Thursday 25th April 2024,
The Hoop Doctors

Mike D’Antoni Admits Amar’e Stoudemire and Carmelo Anthony Had Trouble Accepting Jeremy Lin’s Rise

mda D'Antoni
Remember the inception of Jeremy Lin’s “Linsanity” movement during the lockout-truncated 2011-12 season? Of course you do. It’s been a big part of his career arc, and it’s still talked about today.

Including Wednesday.

Houston Rockets head coach Mike D’Antoni, who was head coach of the New York Knicks for the birth of Linsanity, opened up about that time to The Vertical’s Adrian Wojnarowski (via Nets Daily). And let’s just say Lin’s former teammates, Amar’e Stoudemire and Carmelo Anthony, don’t come out of this conversation looking squeaky clean:

It was there, it’s real. The problem that we had was that for Jeremy to be really good, which he was, he had to play a certain way. It was hard for him to adapt.

“Amare, Melo, whatever, had to play a certain way too to be really, really good. So there was that inherent conflict of what’s better for the team, what isn’t, Can they co-exist? Can they not? And again, they could have co-existed if Melo went to the 4, which he really didn’t want to and Amare came to the back up 5, like with Tyson, which he really didn’t want though.

None of this was really a secret, but it is nevertheless jarring to see that D’Antoni has confirmed it. The reluctance from Anthony and Stoudemire to make way for a point guard who, in theory, could help them both is so ridiculous.

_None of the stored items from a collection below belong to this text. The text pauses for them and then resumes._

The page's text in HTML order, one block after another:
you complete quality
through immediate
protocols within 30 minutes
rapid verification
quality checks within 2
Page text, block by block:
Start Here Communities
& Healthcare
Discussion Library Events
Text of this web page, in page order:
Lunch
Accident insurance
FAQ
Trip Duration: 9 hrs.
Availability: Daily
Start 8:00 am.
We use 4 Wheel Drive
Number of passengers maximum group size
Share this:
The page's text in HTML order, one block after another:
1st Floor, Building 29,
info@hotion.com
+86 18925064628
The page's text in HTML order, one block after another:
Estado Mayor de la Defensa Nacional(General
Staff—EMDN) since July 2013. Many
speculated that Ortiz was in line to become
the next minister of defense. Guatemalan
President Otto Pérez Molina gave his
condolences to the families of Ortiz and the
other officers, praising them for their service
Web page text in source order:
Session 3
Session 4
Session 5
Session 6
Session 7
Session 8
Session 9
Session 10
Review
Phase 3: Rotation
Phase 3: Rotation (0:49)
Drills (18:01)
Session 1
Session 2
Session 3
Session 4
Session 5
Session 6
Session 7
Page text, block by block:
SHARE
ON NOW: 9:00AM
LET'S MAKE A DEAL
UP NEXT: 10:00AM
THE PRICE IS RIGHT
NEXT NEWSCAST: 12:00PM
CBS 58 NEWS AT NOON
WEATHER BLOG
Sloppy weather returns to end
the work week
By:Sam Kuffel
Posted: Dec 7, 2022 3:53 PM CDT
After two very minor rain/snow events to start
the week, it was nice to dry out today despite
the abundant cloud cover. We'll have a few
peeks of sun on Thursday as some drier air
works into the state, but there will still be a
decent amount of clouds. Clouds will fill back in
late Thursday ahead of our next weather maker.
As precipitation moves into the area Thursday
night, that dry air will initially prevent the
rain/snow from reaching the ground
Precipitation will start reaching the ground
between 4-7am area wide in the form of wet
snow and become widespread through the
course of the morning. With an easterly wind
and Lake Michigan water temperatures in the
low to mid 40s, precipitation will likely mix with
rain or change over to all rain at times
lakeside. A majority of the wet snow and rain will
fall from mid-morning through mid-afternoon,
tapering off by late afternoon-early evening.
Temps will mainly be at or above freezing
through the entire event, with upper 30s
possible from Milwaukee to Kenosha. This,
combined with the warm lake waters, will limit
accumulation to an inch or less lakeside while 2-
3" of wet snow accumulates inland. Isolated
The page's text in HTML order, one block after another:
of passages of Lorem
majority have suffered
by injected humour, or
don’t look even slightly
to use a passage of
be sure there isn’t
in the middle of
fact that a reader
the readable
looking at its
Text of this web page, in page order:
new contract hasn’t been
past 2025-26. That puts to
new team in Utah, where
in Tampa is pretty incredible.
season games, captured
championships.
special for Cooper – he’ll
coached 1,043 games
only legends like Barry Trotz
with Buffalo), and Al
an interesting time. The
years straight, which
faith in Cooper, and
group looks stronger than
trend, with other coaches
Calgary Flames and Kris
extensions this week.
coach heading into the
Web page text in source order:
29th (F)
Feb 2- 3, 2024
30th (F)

If Lin’s rise took place today, there wouldn’t be an issue. Stoudemire is no longer considered a star, and Anthony has adapted a more team-friendly approach. He is more accustomed to working off the ball and has improved his leadership chops over the last two years. He also seems willing to share the spotlight (see: mentorship of Kristaps Porzingis).

Which isn’t to say Anthony has absolved himself of the way he purportedly viewed Lin’s rise in New York. The Knicks, it seems, may have missed a golden opportunity then, to pair him, as a power forward, with a drive-heavy point guard—a botched chance from which they have yet to fully recover.